_Activity_: Go through the records and report each line in which the word "email" occurs.

_Dataset entries_:
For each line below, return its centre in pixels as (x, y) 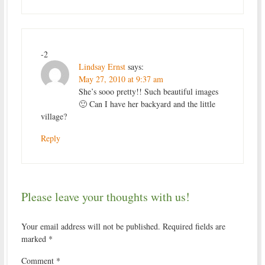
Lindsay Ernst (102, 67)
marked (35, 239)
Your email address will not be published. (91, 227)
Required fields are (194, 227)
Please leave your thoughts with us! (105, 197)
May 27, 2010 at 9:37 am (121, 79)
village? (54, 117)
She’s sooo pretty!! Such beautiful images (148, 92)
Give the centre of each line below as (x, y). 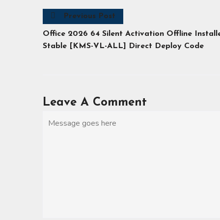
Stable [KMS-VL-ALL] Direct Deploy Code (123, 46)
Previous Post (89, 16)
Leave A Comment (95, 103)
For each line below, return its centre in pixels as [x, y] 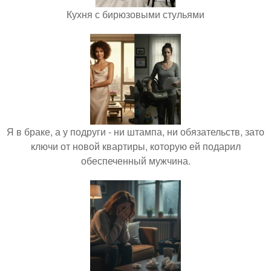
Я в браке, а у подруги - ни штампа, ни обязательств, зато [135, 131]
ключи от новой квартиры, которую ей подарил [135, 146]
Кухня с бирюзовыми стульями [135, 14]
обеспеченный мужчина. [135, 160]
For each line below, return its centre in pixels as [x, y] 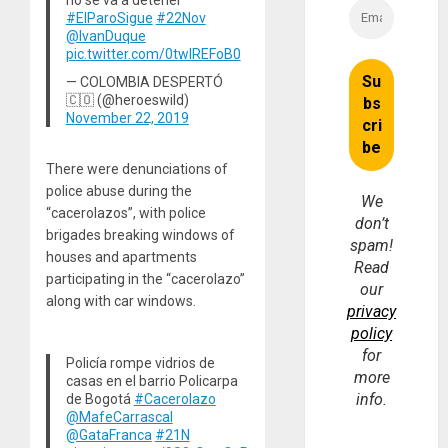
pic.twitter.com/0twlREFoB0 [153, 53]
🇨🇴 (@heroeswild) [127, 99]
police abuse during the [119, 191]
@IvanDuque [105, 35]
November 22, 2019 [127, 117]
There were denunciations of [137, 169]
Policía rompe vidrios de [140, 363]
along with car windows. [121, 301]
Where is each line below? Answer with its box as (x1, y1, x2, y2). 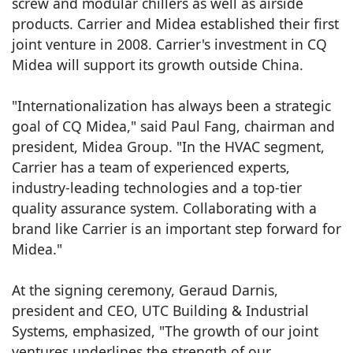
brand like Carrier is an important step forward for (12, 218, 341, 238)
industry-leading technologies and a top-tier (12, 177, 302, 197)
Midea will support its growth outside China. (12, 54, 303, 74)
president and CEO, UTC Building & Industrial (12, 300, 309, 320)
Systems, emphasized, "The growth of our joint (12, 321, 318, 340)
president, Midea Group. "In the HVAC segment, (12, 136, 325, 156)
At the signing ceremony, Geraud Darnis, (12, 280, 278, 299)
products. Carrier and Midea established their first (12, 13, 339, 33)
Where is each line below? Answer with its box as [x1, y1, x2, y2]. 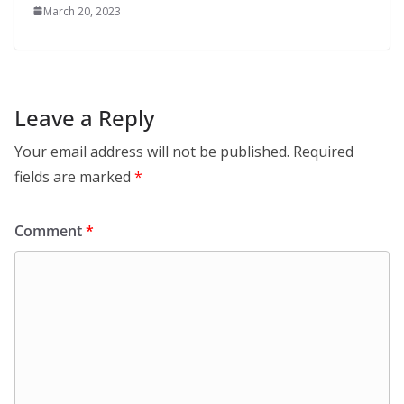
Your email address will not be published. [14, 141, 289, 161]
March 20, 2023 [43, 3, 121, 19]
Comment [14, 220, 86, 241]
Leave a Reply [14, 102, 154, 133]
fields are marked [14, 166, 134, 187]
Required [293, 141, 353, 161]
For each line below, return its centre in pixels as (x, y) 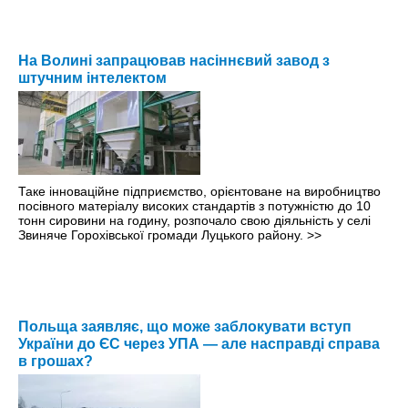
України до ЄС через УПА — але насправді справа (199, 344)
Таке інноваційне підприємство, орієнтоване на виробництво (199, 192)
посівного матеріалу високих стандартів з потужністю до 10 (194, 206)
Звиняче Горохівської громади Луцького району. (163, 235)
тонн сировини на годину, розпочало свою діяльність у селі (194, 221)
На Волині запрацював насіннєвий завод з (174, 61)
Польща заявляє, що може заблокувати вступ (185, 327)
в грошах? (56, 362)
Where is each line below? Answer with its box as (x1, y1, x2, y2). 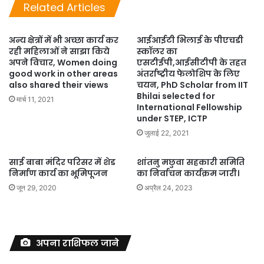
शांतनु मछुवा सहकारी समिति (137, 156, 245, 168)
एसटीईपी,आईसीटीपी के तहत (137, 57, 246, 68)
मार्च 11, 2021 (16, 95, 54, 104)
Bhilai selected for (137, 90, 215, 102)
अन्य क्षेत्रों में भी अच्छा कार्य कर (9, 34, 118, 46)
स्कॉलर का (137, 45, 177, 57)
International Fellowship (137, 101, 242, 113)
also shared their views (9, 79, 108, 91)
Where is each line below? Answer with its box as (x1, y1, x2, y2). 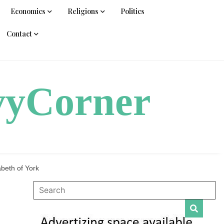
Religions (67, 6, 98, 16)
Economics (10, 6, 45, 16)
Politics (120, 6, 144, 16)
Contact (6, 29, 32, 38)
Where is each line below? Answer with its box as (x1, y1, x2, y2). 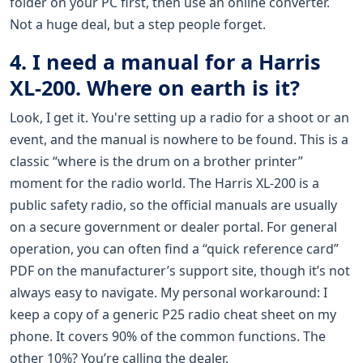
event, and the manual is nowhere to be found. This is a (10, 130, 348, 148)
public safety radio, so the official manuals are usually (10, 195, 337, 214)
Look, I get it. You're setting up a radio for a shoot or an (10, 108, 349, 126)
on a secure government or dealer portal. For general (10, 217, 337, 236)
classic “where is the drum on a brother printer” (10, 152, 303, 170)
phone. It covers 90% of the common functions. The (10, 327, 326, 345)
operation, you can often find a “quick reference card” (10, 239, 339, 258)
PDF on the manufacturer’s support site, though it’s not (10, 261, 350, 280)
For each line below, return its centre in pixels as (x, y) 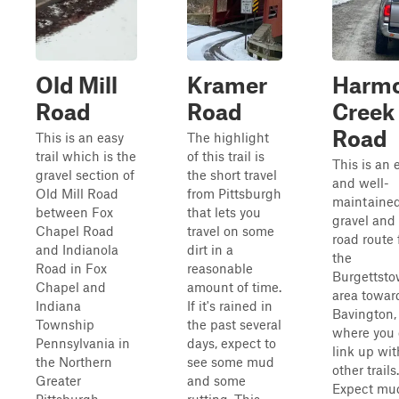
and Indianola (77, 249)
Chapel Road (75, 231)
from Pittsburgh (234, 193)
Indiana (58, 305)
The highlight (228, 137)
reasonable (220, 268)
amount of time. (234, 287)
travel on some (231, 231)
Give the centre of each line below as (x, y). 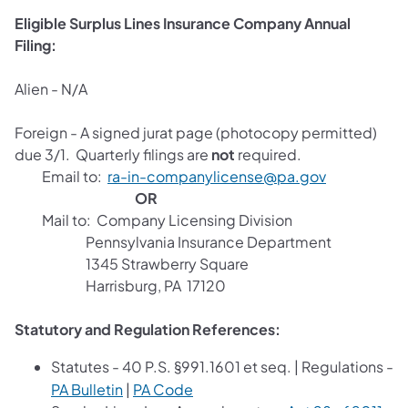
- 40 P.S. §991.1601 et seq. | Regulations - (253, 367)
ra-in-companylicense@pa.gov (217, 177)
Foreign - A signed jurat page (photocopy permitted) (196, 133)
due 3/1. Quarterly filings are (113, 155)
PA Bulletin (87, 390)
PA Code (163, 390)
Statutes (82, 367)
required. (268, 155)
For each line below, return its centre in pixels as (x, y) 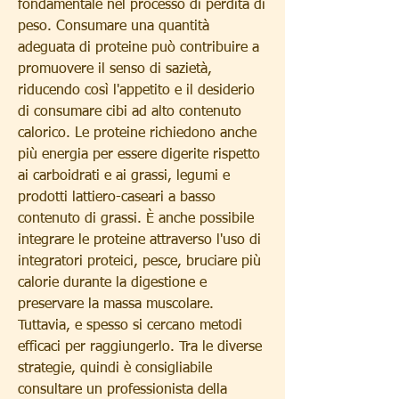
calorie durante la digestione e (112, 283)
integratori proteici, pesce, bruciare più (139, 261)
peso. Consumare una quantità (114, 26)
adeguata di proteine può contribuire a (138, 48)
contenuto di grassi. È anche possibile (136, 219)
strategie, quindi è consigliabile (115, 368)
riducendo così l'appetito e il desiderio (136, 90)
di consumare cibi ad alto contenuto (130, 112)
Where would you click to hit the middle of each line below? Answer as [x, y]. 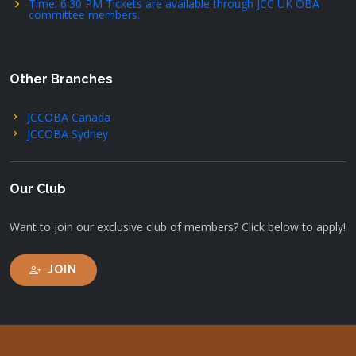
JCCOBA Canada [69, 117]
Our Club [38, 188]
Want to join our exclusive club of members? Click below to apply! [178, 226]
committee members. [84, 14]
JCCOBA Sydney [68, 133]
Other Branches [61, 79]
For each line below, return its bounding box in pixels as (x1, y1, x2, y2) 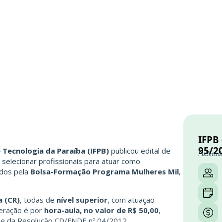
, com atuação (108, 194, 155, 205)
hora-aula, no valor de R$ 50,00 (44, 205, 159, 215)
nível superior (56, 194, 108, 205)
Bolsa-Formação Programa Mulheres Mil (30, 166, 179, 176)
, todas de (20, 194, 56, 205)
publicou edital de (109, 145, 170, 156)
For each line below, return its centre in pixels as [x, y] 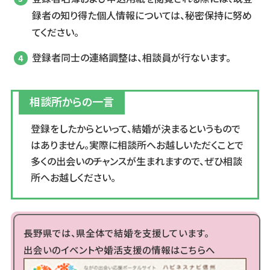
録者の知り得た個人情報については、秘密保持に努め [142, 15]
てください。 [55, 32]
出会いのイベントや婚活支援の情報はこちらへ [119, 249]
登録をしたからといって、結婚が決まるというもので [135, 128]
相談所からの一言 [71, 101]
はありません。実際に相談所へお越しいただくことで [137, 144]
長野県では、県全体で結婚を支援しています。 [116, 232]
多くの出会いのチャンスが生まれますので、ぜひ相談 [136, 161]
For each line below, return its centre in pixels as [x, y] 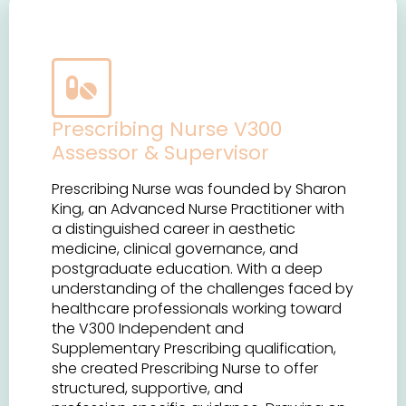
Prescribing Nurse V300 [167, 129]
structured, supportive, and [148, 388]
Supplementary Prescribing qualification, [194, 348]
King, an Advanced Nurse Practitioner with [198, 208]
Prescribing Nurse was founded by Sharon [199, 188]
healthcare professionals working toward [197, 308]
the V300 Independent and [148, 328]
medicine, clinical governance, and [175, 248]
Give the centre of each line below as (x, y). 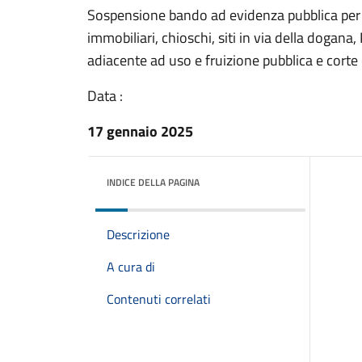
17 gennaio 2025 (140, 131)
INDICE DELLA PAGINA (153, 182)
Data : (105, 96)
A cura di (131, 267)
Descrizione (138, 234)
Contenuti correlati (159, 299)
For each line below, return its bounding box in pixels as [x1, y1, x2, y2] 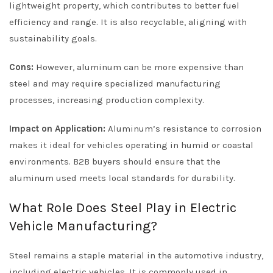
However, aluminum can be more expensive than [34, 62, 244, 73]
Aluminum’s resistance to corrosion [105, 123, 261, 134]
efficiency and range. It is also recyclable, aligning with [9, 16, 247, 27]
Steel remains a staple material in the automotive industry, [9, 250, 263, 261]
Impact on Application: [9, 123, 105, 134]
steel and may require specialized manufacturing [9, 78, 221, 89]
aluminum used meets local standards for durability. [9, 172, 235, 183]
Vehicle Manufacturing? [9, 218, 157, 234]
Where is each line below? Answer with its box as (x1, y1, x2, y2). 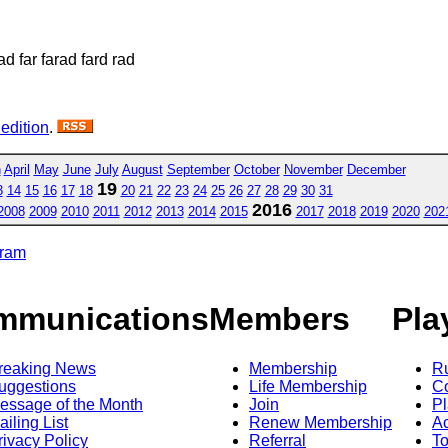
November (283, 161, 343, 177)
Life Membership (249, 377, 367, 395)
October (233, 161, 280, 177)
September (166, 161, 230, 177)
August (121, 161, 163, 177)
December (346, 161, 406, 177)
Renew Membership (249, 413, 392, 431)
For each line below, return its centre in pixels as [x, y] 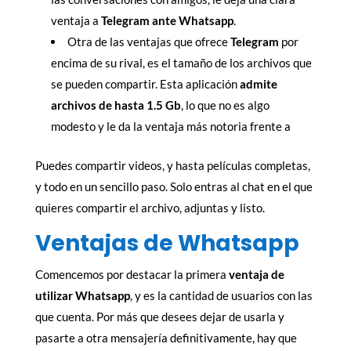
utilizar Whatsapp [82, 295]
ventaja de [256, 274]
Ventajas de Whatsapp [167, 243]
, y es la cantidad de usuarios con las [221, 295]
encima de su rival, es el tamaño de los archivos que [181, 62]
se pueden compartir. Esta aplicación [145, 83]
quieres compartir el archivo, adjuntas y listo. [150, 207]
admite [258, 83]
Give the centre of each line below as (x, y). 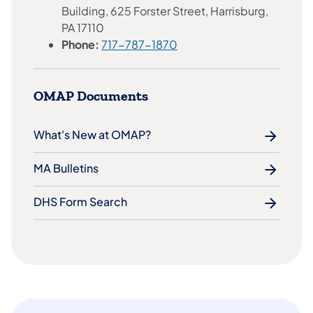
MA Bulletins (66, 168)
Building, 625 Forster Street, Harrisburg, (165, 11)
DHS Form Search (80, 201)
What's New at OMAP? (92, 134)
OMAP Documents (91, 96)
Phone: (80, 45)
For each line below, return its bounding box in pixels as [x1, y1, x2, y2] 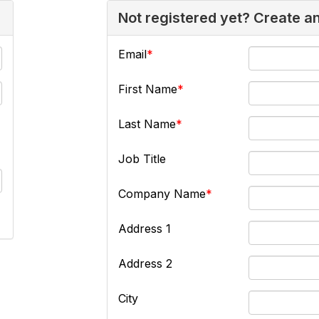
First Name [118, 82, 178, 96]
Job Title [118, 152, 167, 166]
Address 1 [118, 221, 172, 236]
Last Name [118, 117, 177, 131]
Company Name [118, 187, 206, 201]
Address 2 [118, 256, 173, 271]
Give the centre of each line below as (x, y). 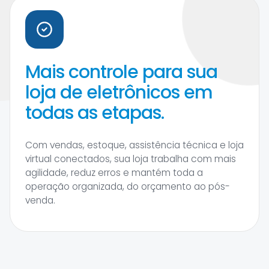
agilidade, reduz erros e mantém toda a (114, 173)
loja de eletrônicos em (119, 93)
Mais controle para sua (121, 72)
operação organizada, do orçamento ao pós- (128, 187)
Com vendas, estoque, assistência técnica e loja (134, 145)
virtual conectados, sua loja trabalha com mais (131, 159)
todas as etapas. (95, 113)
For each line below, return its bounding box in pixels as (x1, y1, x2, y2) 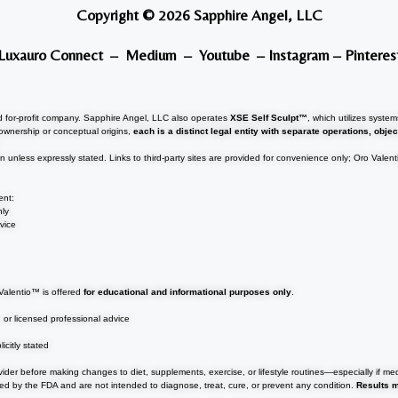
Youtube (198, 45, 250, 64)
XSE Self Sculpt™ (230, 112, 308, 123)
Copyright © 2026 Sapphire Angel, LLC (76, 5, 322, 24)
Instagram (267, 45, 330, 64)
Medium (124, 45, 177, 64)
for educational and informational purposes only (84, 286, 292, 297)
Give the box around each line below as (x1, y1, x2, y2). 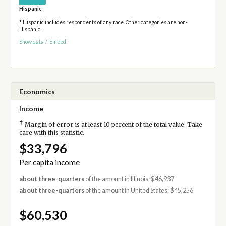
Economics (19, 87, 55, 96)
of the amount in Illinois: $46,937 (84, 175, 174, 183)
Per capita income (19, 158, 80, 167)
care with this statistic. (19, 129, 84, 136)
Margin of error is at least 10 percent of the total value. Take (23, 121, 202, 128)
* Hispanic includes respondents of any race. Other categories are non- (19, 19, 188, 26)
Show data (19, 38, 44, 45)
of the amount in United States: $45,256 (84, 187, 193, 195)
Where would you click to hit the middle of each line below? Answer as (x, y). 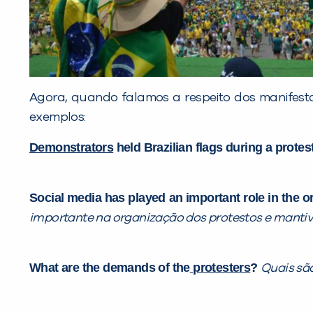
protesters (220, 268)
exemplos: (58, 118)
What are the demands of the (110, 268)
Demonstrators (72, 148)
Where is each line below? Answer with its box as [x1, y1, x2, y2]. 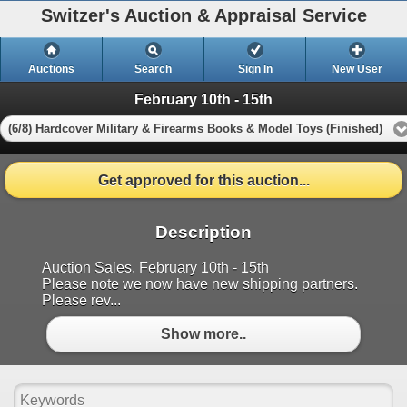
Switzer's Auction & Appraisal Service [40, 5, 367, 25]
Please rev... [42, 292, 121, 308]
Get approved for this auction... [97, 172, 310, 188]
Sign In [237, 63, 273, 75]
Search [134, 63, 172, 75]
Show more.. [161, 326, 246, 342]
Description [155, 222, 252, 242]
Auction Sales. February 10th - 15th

_Result for this exercise_:
Your email address will not be published. (91, 227)
Your email address will not be published. [14, 141, 289, 161]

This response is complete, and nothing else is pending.